Tuesday, February 21, 2006

Too many blogs to read....

How do you guys keep up with all the blogs and forums that take your interest?

Since first reading a blog regularly, that would be Gary's, through the one blog, I have found many more of interest, including tonight, finding Mattians via Sarahs. Much as I love reading up on others exploits and have no doubt that they further my online education, it doesnt half eat into the day. I guess its not so much that it has to take up my time, more that its available if I want to spend some time doing something instead of doing the something that I should be doing.... If you get my drift. - Kind of along the lines of when you are supposed to be revising for that all important exam, or pushing hard to meet a deadline at work - suddenly, the spring cleaning/vacuuming/cd rearranging/phoning distant relatives/etc, all appear more important than usual.
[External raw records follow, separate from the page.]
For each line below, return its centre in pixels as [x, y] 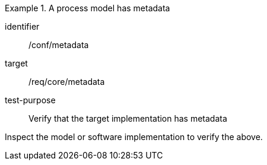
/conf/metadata [59, 45]
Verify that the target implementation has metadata [128, 118]
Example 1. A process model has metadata [88, 8]
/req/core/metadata [67, 82]
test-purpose [30, 100]
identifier [22, 26]
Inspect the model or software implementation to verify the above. [134, 137]
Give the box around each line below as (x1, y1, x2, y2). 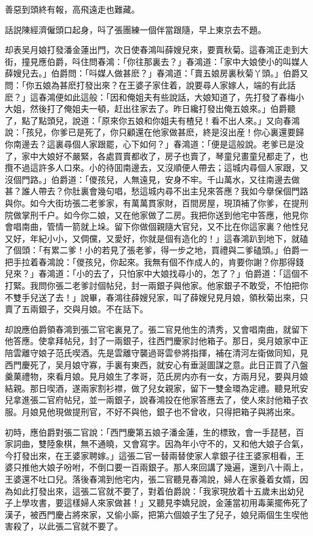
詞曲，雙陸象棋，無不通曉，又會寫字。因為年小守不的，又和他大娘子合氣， (13, 437, 308, 450)
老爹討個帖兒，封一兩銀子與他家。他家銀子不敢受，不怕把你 (72, 279, 308, 292)
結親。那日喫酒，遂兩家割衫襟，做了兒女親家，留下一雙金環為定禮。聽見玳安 (5, 381, 308, 394)
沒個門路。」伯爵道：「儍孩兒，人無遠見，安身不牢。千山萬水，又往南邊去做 (5, 173, 300, 185)
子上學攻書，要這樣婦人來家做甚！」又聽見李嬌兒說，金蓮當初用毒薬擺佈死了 (5, 496, 308, 509)
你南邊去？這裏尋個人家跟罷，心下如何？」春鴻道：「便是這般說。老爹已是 (5, 137, 296, 150)
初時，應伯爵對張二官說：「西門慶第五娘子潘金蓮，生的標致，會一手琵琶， (5, 425, 296, 438)
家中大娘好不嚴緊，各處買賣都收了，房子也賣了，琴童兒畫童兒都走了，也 (21, 149, 308, 162)
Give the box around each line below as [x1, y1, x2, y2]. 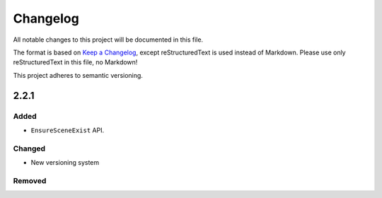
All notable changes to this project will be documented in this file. [13, 35, 204, 44]
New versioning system [30, 158, 100, 167]
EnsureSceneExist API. [30, 126, 105, 134]
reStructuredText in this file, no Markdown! [13, 58, 138, 66]
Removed [13, 175, 47, 185]
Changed [13, 144, 46, 153]
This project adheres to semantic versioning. [13, 71, 143, 79]
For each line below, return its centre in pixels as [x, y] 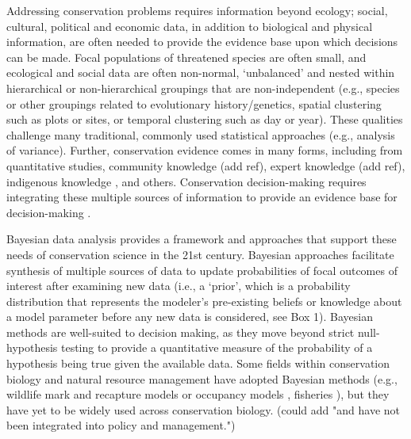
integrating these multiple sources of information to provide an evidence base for [202, 197]
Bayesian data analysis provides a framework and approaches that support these [202, 239]
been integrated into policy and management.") [121, 425]
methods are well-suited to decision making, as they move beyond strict [181, 332]
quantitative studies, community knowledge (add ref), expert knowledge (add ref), [206, 165]
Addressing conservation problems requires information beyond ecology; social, [197, 10]
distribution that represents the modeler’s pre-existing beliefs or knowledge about [204, 301]
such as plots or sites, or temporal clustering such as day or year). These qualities [205, 119]
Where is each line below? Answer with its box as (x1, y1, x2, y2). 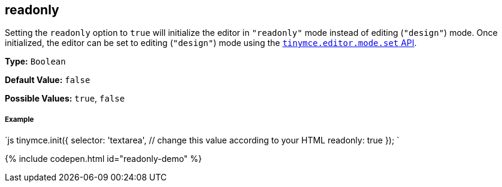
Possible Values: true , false (5, 93, 125, 104)
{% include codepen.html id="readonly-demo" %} (5, 154, 202, 164)
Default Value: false (5, 75, 90, 85)
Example (5, 115, 34, 124)
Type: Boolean (5, 56, 66, 67)
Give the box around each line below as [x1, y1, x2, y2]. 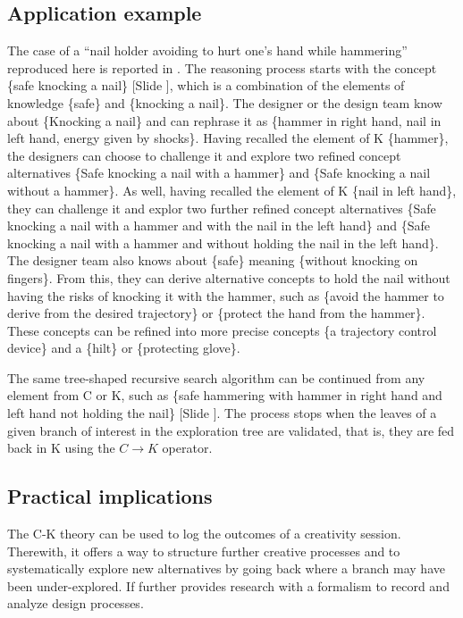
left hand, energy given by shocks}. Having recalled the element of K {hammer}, [7, 129, 449, 147]
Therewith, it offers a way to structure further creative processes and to [7, 541, 400, 560]
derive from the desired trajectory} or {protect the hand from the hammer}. [7, 304, 425, 322]
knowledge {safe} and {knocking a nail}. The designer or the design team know [7, 93, 442, 112]
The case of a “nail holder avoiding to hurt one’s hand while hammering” [7, 41, 408, 60]
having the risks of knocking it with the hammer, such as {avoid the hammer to [7, 286, 444, 305]
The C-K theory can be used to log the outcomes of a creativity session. [7, 524, 401, 543]
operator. [162, 438, 213, 457]
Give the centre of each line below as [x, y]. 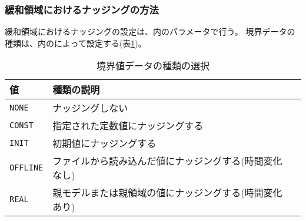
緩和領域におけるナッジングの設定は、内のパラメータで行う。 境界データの [150, 31]
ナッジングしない [90, 108]
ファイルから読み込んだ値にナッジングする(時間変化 [167, 161]
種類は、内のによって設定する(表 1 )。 [76, 43]
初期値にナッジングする [104, 143]
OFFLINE [26, 168]
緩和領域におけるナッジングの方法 [82, 9]
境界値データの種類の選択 [153, 66]
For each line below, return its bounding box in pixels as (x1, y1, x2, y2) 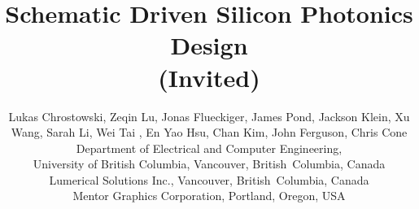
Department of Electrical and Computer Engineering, (76, 139, 343, 156)
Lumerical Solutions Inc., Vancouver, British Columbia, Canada (49, 171, 369, 188)
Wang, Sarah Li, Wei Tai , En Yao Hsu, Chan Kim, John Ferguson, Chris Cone (11, 124, 408, 141)
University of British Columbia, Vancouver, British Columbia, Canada (33, 155, 386, 172)
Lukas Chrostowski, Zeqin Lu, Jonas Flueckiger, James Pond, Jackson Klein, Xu (8, 107, 410, 124)
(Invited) (158, 60, 260, 94)
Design (170, 28, 248, 62)
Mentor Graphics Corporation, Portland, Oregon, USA (72, 187, 346, 204)
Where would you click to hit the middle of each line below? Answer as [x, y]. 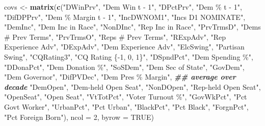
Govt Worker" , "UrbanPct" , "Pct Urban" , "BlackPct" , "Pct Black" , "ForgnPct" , [126, 106]
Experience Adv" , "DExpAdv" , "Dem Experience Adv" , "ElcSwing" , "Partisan [124, 47]
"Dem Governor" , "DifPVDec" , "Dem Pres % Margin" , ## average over [120, 77]
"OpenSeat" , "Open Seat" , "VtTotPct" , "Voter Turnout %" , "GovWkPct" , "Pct [126, 97]
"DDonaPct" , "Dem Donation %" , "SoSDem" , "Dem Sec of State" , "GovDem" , [124, 67]
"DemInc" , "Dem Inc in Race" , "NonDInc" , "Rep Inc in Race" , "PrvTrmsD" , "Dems [132, 27]
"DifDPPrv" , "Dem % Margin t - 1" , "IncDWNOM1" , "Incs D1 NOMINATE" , [125, 17]
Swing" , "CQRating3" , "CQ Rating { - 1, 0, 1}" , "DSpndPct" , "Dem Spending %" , [129, 56]
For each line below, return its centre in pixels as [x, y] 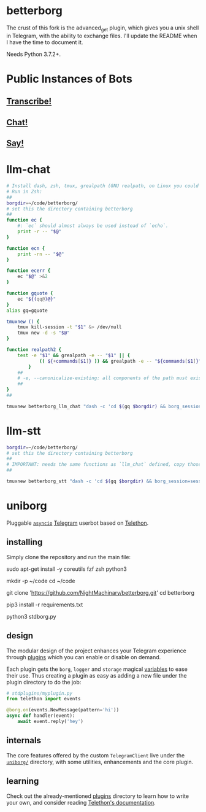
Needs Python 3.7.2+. [34, 54]
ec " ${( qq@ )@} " [37, 299]
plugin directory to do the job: [44, 682]
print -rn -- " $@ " [41, 254]
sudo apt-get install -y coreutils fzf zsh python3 [67, 569]
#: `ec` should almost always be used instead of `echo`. [93, 226]
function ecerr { [29, 271]
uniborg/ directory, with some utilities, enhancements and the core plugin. [100, 762]
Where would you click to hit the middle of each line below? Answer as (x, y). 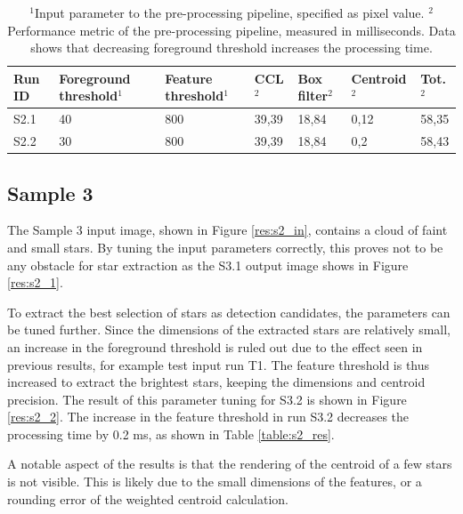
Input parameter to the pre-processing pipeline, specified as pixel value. (229, 12)
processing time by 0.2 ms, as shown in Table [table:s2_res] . (171, 434)
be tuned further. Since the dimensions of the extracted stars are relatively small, (229, 329)
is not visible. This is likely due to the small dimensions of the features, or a (215, 482)
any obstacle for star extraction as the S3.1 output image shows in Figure (208, 265)
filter (313, 96)
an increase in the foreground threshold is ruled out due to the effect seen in (215, 346)
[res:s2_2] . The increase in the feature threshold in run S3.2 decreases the (208, 417)
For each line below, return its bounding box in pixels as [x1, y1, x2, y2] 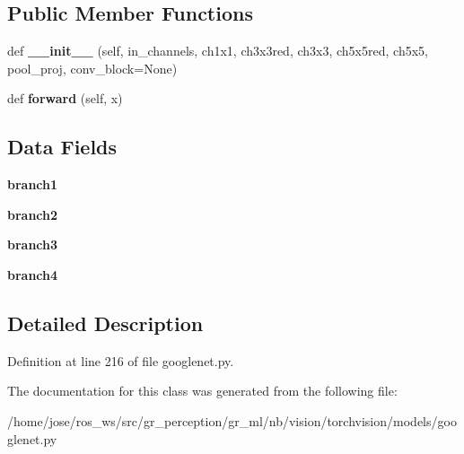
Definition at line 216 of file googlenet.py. [7, 351, 234, 370]
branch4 [7, 265, 58, 284]
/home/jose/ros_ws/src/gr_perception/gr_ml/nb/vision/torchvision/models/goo [7, 411, 457, 430]
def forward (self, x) [7, 89, 123, 108]
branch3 [7, 235, 58, 254]
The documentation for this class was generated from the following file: [7, 381, 398, 400]
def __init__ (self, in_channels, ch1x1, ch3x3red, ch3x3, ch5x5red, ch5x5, [7, 41, 428, 60]
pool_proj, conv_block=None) [7, 58, 178, 77]
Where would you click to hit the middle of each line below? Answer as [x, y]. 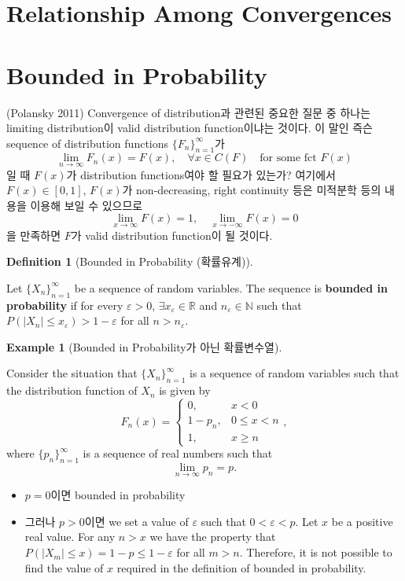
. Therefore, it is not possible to [316, 552]
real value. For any [70, 537]
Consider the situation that [72, 373]
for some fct [288, 158]
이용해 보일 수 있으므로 [87, 205]
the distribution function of [72, 390]
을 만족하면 [34, 235]
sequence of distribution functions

I am currently just using googles personal homepage to keep track of the regular blogs I read up on. Is there a better way? Using google personal homepage also adds to time wasting and does the one thing I dont want google to do, it turns it back into a portal rather than a search engine. Also, it doesnt give me any indication of when a blog post has been replied to.

Is there any better/less time consuming way of keeping track of all this stuff, without me giving up half my working day? If you have any recommendations, then please bare in mind, I am a shopkeeper, so the one main stipulation is the price, ie. FREE is good. Also, if it is software, it just needs to do what it says on the can - I dont need frills, just something that will run on win98 with the minimum setup and the least amount of fuss.

And then there are forums....... Nuff said - so many, I cant read the posts never mind reply to them. I am sadly neglecting the osC forum at present, which should be all important to an osC store owner (and its generally a good read for a little controversy!)... dotdragnet.com, unitedforums.co.uk, warriorforum.com - The list is endless, especially as I am reading/writing when I should be working.

Whats the answer?

Cheers,
Rich

6 Comments:

Anonymous Anonymous said...

Personally I subscribe to around 50+ blogs, article sites and news sites. I use Omea Reader to keep up with them all. It's free, and easy to use, similar to Outlook. You just copy the site or the feed address and subscribe to it in Omea (and when they upgrade the extension you can click a button in Firefox too!). It checks every half hour for new feeds and downloads them straight to your desk for you to read.

Very handy when you don't always have a web connection or just want some easy reading without have to visit every site.

9:43 AM  
Blogger richandzhaoyan said...

Hi Sarah,

Thanks for the recommendation - I checked out the Omea website and thought it would be worth a try, went through the process of downloading, then having to install a newer version of .NET, only to be met with the message that it wont currently run on windoze 98!!!

Arrrrghhhh.

I am sure I checked for this on their website - But may have overlooked it, its been a busy couple of days.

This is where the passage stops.